The investigators aimed to examine the efficacy of TD pharmacologic treatments by searching the PubMed database for randomized, placebo-controlled trials using the search terms drug-induced dyskinesia or tardive dyskinesia and psychotic disorders or schizophrenia. They included studies in which tardive dyskinesia treatment served as the primary outcome. For each of the trials included in the systematic review, they reported the standard mean difference (SMD) of improvement compared with placebo stratified by medication class, and they used a fixed-effects model for the meta-analysis.
Result showed an association between vitamin E and significantly greater reduction in TD symptoms compared with placebo (SMD = 0.31 ± 0.08; 95% CI, 0.16-0.46). However, they noted significant evidence of publication bias among vitamin E studies.
Shorter treatment duration and lower vitamin E dose were significantly associated with greater measured treatment benefit. Further, vitamin B6 was associated with significantly greater reduction in TD symptoms compared with placebo (SMD = 1.41 ± 0.22; 95% CI, 0.98-1.85) among two trials conducted by the same research group.
Vesicular monoamine transporter 2 inhibitors exhibited significant benefit for TD symptoms compared with placebo (SMD = 0.63 ± 0.11; 95% CI, 0.41-0.85).
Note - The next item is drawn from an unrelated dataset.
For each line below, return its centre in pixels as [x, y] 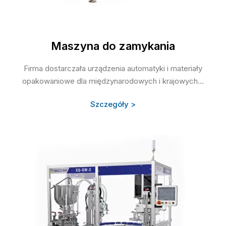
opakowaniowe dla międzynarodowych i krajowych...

Moreover, amantadine demonstrated significantly greater score reduction compared with placebo (SMD = 0.46 ± 0.21; 95% CI, 0.05-0.87).
The researchers found no association between calcium channel blockers and significantly greater score reduction compared with placebo (SMD = 0.31 ± 0.33; 95% CI, 0.34 to 0.96).
“This meta-analysis indicates the importance of revising the clinical recommendations for TD in light of the strong evidence for the FDA-approved dopamine depleters,"Artukoglu told Healio Psychiatry. "The authors suggest large, head to head placebo-controlled trials comparing the efficacy and cost-effectiveness of FDA approved TD treatments and vitamins E and B6. This study also underlined the need to further investigate medications such as ginkgo biloba, clonazepam and amantadine.”